Each line in the listing is to be restated exactly.

• Information given

++++

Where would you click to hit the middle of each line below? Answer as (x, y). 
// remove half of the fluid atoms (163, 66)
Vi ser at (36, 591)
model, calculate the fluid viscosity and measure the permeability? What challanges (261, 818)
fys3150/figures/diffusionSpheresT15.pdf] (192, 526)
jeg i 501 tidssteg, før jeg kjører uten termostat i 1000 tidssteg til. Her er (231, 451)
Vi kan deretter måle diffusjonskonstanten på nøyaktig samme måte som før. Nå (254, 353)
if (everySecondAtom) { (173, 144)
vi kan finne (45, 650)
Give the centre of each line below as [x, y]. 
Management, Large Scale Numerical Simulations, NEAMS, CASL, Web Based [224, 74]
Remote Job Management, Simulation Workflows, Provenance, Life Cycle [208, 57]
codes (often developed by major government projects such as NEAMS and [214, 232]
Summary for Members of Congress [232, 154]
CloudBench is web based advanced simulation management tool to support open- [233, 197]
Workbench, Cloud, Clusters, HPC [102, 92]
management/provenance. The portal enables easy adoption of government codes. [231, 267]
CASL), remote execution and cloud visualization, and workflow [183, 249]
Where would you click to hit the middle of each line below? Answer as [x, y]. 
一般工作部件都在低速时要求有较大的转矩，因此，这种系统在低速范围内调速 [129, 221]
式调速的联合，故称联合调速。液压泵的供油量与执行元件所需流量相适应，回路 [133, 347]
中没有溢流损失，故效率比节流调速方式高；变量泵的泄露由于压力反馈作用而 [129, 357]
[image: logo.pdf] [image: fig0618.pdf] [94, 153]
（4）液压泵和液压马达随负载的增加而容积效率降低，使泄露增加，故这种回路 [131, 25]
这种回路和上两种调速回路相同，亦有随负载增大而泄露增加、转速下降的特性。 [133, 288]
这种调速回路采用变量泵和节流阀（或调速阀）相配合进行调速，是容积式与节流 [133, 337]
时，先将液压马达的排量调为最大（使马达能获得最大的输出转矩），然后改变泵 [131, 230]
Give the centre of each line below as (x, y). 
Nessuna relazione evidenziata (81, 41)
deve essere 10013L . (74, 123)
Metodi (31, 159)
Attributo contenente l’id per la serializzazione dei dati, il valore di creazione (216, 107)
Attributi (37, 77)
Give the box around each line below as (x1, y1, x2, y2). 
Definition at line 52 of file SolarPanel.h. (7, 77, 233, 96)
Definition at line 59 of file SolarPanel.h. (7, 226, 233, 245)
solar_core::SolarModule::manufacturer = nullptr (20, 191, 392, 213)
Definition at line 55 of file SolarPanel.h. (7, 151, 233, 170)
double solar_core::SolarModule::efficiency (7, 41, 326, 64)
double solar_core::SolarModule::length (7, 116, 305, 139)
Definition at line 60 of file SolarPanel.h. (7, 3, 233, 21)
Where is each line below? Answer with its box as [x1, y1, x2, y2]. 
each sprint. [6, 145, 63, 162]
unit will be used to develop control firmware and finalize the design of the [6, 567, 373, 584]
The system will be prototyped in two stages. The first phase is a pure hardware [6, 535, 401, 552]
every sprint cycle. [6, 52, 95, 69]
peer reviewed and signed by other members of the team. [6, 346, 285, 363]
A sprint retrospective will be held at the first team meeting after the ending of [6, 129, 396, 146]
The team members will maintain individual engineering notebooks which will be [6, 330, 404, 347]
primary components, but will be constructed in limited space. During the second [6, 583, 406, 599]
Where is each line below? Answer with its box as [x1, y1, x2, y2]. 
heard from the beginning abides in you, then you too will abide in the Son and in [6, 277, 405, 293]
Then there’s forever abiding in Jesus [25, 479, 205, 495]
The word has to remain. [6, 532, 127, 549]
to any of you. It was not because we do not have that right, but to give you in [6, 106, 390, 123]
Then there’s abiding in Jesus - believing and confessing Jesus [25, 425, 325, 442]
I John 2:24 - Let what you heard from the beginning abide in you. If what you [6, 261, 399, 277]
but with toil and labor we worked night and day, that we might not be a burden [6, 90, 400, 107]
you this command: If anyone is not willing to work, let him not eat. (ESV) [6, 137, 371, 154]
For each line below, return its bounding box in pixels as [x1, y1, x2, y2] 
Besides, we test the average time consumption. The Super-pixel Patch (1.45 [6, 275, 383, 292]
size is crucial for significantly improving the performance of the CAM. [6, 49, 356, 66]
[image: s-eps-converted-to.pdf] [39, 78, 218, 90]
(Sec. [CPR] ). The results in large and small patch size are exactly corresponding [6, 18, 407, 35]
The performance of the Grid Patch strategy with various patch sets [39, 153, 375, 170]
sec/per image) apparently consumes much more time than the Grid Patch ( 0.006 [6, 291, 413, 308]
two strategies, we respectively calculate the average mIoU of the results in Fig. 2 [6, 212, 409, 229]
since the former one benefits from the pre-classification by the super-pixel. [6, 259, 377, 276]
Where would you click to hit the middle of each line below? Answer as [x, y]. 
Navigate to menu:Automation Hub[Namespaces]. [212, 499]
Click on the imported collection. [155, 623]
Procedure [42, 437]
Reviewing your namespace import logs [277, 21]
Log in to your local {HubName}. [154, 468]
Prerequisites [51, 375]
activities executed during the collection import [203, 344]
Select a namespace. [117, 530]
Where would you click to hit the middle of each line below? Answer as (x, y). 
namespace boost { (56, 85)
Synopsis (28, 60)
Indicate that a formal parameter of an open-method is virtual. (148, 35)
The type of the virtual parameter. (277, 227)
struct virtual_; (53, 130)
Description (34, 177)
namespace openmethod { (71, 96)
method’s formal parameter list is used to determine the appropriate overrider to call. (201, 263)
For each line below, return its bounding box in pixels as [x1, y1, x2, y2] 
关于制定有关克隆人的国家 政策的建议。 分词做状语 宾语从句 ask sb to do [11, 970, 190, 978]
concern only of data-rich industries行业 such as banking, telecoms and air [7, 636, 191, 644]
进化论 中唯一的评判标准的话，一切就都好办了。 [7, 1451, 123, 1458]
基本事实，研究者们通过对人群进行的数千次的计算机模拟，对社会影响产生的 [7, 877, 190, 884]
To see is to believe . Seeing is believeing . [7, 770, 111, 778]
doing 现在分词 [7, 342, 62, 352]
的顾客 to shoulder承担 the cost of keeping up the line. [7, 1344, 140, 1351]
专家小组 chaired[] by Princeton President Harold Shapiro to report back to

++++

• Expected output
Where would you click to hit the middle of each line below? Answer as (x, y). 
// remove half of the fluid atoms (163, 66)
Vi ser at (36, 591)
model, calculate the fluid viscosity and measure the permeability? What challanges (261, 818)
fys3150/figures/diffusionSpheresT15.pdf] (192, 526)
jeg i 501 tidssteg, før jeg kjører uten termostat i 1000 tidssteg til. Her er (231, 451)
Vi kan deretter måle diffusjonskonstanten på nøyaktig samme måte som før. Nå (254, 353)
if (everySecondAtom) { (173, 144)
vi kan finne (45, 650)
Give the centre of each line below as [x, y]. 
Management, Large Scale Numerical Simulations, NEAMS, CASL, Web Based [224, 74]
Remote Job Management, Simulation Workflows, Provenance, Life Cycle [208, 57]
codes (often developed by major government projects such as NEAMS and [214, 232]
Summary for Members of Congress [232, 154]
CloudBench is web based advanced simulation management tool to support open- [233, 197]
Workbench, Cloud, Clusters, HPC [102, 92]
management/provenance. The portal enables easy adoption of government codes. [231, 267]
CASL), remote execution and cloud visualization, and workflow [183, 249]
Where would you click to hit the middle of each line below? Answer as [x, y]. 
一般工作部件都在低速时要求有较大的转矩，因此，这种系统在低速范围内调速 [129, 221]
式调速的联合，故称联合调速。液压泵的供油量与执行元件所需流量相适应，回路 [133, 347]
中没有溢流损失，故效率比节流调速方式高；变量泵的泄露由于压力反馈作用而 [129, 357]
[image: logo.pdf] [image: fig0618.pdf] [94, 153]
（4）液压泵和液压马达随负载的增加而容积效率降低，使泄露增加，故这种回路 [131, 25]
这种回路和上两种调速回路相同，亦有随负载增大而泄露增加、转速下降的特性。 [133, 288]
这种调速回路采用变量泵和节流阀（或调速阀）相配合进行调速，是容积式与节流 [133, 337]
时，先将液压马达的排量调为最大（使马达能获得最大的输出转矩），然后改变泵 [131, 230]
Give the centre of each line below as (x, y). 
Nessuna relazione evidenziata (81, 41)
deve essere 10013L . (74, 123)
Metodi (31, 159)
Attributo contenente l’id per la serializzazione dei dati, il valore di creazione (216, 107)
Attributi (37, 77)
Give the box around each line below as (x1, y1, x2, y2). 
Definition at line 52 of file SolarPanel.h. (7, 77, 233, 96)
Definition at line 59 of file SolarPanel.h. (7, 226, 233, 245)
solar_core::SolarModule::manufacturer = nullptr (20, 191, 392, 213)
Definition at line 55 of file SolarPanel.h. (7, 151, 233, 170)
double solar_core::SolarModule::efficiency (7, 41, 326, 64)
double solar_core::SolarModule::length (7, 116, 305, 139)
Definition at line 60 of file SolarPanel.h. (7, 3, 233, 21)
Where is each line below? Answer with its box as [x1, y1, x2, y2]. 
each sprint. [6, 145, 63, 162]
unit will be used to develop control firmware and finalize the design of the [6, 567, 373, 584]
The system will be prototyped in two stages. The first phase is a pure hardware [6, 535, 401, 552]
every sprint cycle. [6, 52, 95, 69]
peer reviewed and signed by other members of the team. [6, 346, 285, 363]
A sprint retrospective will be held at the first team meeting after the ending of [6, 129, 396, 146]
The team members will maintain individual engineering notebooks which will be [6, 330, 404, 347]
primary components, but will be constructed in limited space. During the second [6, 583, 406, 599]
Where is each line below? Answer with its box as [x1, y1, x2, y2]. 
heard from the beginning abides in you, then you too will abide in the Son and in [6, 277, 405, 293]
Then there’s forever abiding in Jesus [25, 479, 205, 495]
The word has to remain. [6, 532, 127, 549]
to any of you. It was not because we do not have that right, but to give you in [6, 106, 390, 123]
Then there’s abiding in Jesus - believing and confessing Jesus [25, 425, 325, 442]
I John 2:24 - Let what you heard from the beginning abide in you. If what you [6, 261, 399, 277]
but with toil and labor we worked night and day, that we might not be a burden [6, 90, 400, 107]
you this command: If anyone is not willing to work, let him not eat. (ESV) [6, 137, 371, 154]
For each line below, return its bounding box in pixels as [x1, y1, x2, y2] 
Besides, we test the average time consumption. The Super-pixel Patch (1.45 [6, 275, 383, 292]
size is crucial for significantly improving the performance of the CAM. [6, 49, 356, 66]
[image: s-eps-converted-to.pdf] [39, 78, 218, 90]
(Sec. [CPR] ). The results in large and small patch size are exactly corresponding [6, 18, 407, 35]
The performance of the Grid Patch strategy with various patch sets [39, 153, 375, 170]
sec/per image) apparently consumes much more time than the Grid Patch ( 0.006 [6, 291, 413, 308]
two strategies, we respectively calculate the average mIoU of the results in Fig. 2 [6, 212, 409, 229]
since the former one benefits from the pre-classification by the super-pixel. [6, 259, 377, 276]
Where would you click to hit the middle of each line below? Answer as [x, y]. 
Navigate to menu:Automation Hub[Namespaces]. [212, 499]
Click on the imported collection. [155, 623]
Procedure [42, 437]
Reviewing your namespace import logs [277, 21]
Log in to your local {HubName}. [154, 468]
Prerequisites [51, 375]
activities executed during the collection import [203, 344]
Select a namespace. [117, 530]
Where would you click to hit the middle of each line below? Answer as (x, y). 
namespace boost { (56, 85)
Synopsis (28, 60)
Indicate that a formal parameter of an open-method is virtual. (148, 35)
The type of the virtual parameter. (277, 227)
struct virtual_; (53, 130)
Description (34, 177)
namespace openmethod { (71, 96)
method’s formal parameter list is used to determine the appropriate overrider to call. (201, 263)
For each line below, return its bounding box in pixels as [x1, y1, x2, y2] 
关于制定有关克隆人的国家 政策的建议。 分词做状语 宾语从句 ask sb to do [11, 970, 190, 978]
concern only of data-rich industries行业 such as banking, telecoms and air [7, 636, 191, 644]
进化论 中唯一的评判标准的话，一切就都好办了。 [7, 1451, 123, 1458]
基本事实，研究者们通过对人群进行的数千次的计算机模拟，对社会影响产生的 [7, 877, 190, 884]
To see is to believe . Seeing is believeing . [7, 770, 111, 778]
doing 现在分词 [7, 342, 62, 352]
的顾客 to shoulder承担 the cost of keeping up the line. [7, 1344, 140, 1351]
专家小组 chaired[] by Princeton President Harold Shapiro to report back to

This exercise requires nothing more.